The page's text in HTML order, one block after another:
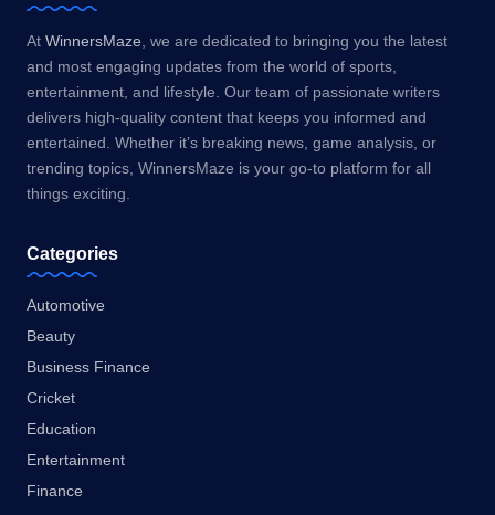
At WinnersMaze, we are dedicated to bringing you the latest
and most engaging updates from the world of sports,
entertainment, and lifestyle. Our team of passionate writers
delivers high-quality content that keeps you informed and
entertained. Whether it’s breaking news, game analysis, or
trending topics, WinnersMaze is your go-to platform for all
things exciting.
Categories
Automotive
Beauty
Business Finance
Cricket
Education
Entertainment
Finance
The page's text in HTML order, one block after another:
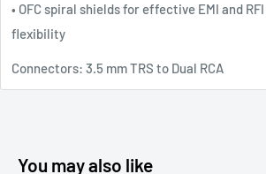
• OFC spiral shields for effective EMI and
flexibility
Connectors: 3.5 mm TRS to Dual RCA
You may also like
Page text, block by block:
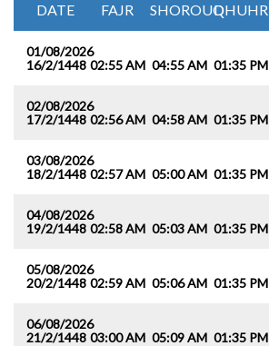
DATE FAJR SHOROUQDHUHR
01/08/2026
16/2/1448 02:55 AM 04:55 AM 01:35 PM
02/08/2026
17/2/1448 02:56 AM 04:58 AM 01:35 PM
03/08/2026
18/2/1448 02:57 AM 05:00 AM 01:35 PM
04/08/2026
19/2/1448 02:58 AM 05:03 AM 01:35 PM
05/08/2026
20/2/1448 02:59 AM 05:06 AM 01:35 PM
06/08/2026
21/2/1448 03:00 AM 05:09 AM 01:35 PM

···

TASK REQUIREMENTS:
All that is wanted is the set of lines from the one with "18/2/1448 02:57 AM 05:00 AM 01:35 PM" through the last line of the entries, both included, output exactly.

WRITTEN SOLUTION:
18/2/1448 02:57 AM 05:00 AM 01:35 PM
04/08/2026
19/2/1448 02:58 AM 05:03 AM 01:35 PM
05/08/2026
20/2/1448 02:59 AM 05:06 AM 01:35 PM
06/08/2026
21/2/1448 03:00 AM 05:09 AM 01:35 PM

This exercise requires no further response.